城门边的小客栈正招罗客人,我就近选了一家落座。很多马帮的人也在大堂里吃东西,个别还戴着灰土沾染的大檐头,看样子这客栈的位置真是不错。
“七哥,南陇那丧礼是给谁办的?这么大排场!”
“我说你,反应怎么这么慢,这都到延城了…那是钱庄林掌事千金,听说是风寒。”
南陇钱庄?不就是子宸?都是师兄们打理哪来的千金?
这时另一个人加入他们的讨论:“听说昨天刚从王城过来,在祖母那儿养了快二十年,刚回来。”
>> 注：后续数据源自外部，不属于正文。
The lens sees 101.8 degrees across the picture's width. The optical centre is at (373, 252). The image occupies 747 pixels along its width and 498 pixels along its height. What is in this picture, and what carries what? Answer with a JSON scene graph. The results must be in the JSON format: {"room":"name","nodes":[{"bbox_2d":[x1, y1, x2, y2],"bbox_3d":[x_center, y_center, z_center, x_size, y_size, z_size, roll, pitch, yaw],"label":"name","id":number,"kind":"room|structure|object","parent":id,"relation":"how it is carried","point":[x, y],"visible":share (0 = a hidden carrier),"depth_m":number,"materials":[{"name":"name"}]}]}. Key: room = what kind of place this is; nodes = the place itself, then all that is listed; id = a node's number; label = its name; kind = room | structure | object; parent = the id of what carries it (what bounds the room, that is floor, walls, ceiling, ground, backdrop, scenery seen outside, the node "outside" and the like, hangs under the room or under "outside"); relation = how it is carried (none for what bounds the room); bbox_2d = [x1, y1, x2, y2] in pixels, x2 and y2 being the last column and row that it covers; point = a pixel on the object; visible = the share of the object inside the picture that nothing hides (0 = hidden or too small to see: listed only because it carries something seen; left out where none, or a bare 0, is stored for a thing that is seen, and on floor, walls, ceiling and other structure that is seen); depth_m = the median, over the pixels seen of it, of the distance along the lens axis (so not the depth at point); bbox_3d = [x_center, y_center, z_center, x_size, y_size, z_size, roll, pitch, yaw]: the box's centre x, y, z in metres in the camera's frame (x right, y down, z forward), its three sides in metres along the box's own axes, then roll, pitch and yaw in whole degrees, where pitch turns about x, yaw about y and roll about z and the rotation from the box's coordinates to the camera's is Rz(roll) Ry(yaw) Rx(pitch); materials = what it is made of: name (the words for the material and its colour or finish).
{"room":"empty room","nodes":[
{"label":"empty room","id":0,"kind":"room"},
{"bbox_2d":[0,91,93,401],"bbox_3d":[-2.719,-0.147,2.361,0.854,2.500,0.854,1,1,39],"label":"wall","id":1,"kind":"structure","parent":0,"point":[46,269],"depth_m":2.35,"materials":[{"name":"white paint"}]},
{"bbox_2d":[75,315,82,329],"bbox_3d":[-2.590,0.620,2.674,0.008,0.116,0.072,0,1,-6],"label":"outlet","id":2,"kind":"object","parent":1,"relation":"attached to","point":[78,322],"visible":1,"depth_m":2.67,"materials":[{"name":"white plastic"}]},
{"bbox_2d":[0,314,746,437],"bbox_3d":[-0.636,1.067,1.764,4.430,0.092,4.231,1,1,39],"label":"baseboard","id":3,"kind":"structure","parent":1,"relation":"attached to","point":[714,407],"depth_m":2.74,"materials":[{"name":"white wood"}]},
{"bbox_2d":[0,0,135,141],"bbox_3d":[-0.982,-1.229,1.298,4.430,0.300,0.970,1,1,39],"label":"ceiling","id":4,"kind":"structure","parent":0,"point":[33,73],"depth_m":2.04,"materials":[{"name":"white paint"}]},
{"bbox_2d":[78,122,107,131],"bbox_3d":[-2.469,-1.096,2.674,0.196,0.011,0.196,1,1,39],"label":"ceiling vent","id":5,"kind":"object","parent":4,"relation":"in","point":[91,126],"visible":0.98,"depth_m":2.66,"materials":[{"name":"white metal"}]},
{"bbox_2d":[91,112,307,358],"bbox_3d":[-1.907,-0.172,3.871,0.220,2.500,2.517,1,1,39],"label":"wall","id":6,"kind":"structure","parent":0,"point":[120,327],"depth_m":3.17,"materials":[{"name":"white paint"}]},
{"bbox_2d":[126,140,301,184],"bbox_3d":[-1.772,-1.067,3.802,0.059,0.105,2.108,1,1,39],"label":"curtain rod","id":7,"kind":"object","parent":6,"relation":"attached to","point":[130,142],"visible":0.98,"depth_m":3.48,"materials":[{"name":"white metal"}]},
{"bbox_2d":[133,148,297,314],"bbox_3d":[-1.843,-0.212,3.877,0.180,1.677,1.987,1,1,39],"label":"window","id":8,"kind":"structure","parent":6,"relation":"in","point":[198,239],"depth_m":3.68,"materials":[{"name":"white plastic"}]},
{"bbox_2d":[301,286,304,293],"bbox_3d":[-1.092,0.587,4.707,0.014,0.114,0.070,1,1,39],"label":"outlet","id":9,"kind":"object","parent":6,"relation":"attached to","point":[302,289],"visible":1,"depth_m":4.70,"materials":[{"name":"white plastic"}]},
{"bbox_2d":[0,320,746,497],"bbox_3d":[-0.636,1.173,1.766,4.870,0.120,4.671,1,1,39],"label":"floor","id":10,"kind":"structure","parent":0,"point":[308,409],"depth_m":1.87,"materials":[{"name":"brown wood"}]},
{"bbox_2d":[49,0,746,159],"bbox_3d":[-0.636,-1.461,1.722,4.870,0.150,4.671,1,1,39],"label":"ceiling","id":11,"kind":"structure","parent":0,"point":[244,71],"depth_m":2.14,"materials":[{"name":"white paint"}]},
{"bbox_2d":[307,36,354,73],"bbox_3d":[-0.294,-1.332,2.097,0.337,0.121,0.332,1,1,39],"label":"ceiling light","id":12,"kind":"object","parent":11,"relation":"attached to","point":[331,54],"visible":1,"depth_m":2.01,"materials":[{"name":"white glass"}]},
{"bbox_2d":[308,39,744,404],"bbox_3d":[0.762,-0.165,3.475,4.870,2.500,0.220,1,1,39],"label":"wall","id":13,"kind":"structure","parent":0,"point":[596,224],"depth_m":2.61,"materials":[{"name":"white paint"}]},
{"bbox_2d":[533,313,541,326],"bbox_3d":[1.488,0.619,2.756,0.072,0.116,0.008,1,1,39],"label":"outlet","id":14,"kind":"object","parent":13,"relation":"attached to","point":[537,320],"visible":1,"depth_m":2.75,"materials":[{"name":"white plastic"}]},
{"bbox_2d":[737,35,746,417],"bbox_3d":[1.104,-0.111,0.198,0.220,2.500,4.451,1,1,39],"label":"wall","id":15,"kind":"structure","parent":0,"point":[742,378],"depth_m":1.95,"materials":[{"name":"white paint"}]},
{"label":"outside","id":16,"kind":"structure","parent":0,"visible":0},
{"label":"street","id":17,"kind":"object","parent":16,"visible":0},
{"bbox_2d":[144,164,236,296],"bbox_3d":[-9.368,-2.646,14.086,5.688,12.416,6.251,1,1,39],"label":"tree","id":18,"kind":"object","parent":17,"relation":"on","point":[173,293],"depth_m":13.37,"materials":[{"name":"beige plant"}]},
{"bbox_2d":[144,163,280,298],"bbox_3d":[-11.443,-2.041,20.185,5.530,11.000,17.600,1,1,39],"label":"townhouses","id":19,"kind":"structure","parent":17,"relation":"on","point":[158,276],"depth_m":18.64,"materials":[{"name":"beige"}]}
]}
又有人说:“对啊对啊,之前我也听说林掌事有个女儿命格和南陇风水不合,得先在南陇外养着,养了快二十年也不顶用,命格不合可真不是玩笑呀!”
“可惜啊…”
“就是,真可惜,还以为能承欢膝下。”
“造化弄人!”
讨论的人渐多,我听着听着脑子跟着嗡嗡作响。直到茶水原本打转的浮沫静在中心我才想起来喝了下去,味苦的茶水透着凉气,几碎茶渣晃动一番停到碗身的裂缝上,我一个没注意喝得下巴都流了茶水。
死的可不就是我。
我恍惚着起身,跑堂的“哟”的一声让我回过神来。
“啊?没什么…就是想,加碗肉。”我随口回答,心里喊着冷静冷静,僵直地坐回位置。
不能慌,真的不能慌,我抓着桌沿想有个实实在在的东西握在掌心,这次秦以静给我的损失可太大了,大到师父将我除名——师父一直通过这样的方式对外宣告除名弟子的死亡,当然别人不知道那是鹤壁弟子,或者,如此对内宣告除名弟子的背叛。
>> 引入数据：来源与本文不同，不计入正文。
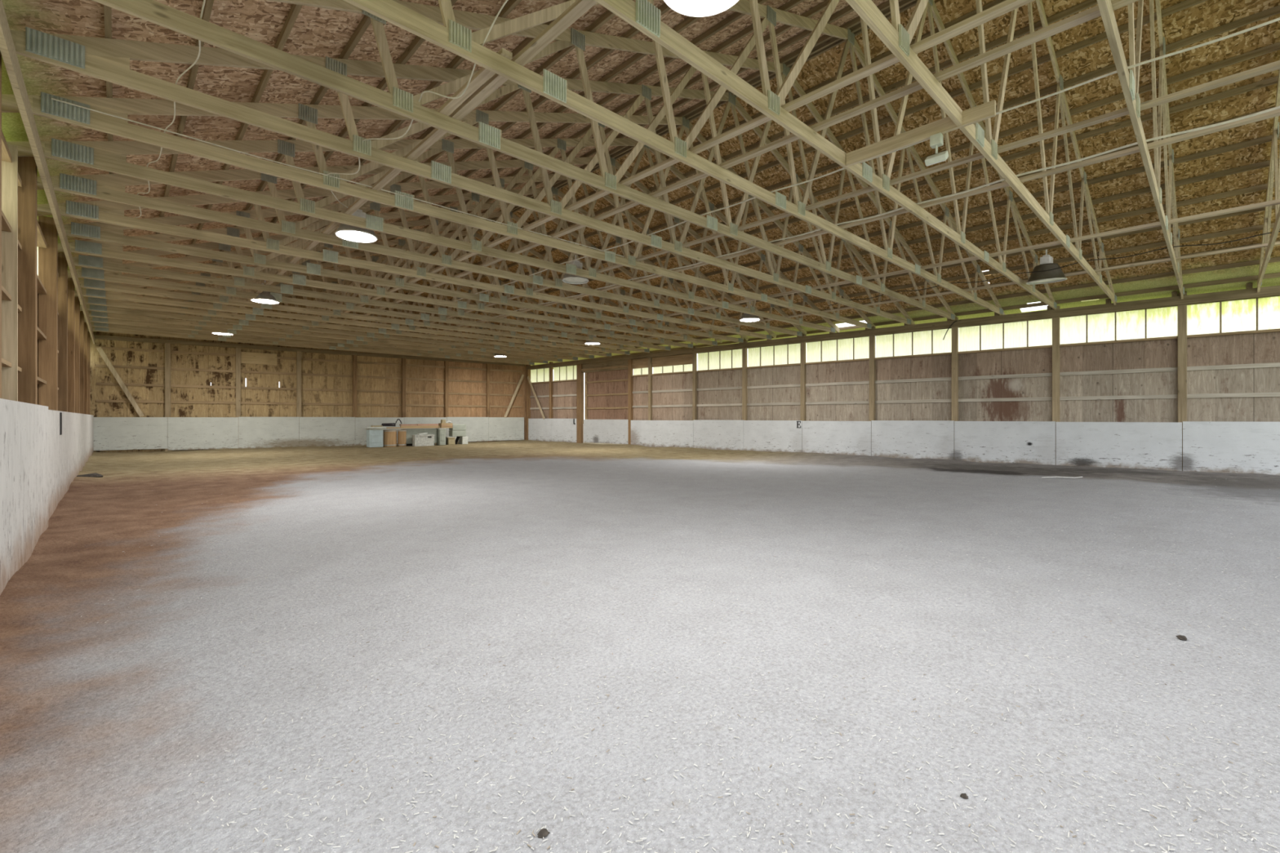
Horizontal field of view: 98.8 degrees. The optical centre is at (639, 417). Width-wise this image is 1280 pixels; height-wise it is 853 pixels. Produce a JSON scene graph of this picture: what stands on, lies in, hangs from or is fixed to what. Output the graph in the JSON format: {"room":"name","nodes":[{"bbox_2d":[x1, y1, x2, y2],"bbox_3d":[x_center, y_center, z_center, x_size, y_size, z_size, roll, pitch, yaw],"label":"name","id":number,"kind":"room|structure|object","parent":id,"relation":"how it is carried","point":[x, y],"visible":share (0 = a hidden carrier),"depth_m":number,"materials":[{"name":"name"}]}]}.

可我又做错了什么?我自认此前从未犯过大错,那么只能是我进入染坊之后做了什么不该做的事……破荆师兄?破荆师兄八年前就是个死人,再者,除了师父授意我不可能……
我颤抖地拿过茶碗喝水,到了嘴边才发现连茶渣都被我喝光了,我口干得难受匆匆边洒边倒了半碗一口气闷光。
师父就在南陇,他一直都知道破荆师兄没死,怪不得破荆师兄说不是我了解到的那样,怪不得秦以静说不上偷袭地偷袭我……为什么?可我还是不理解,为什么?为什么师父说去皇城却来了南陇,为什么我什么也没做就要被除名,为什么见了破荆师兄一面我就要永远逃命?!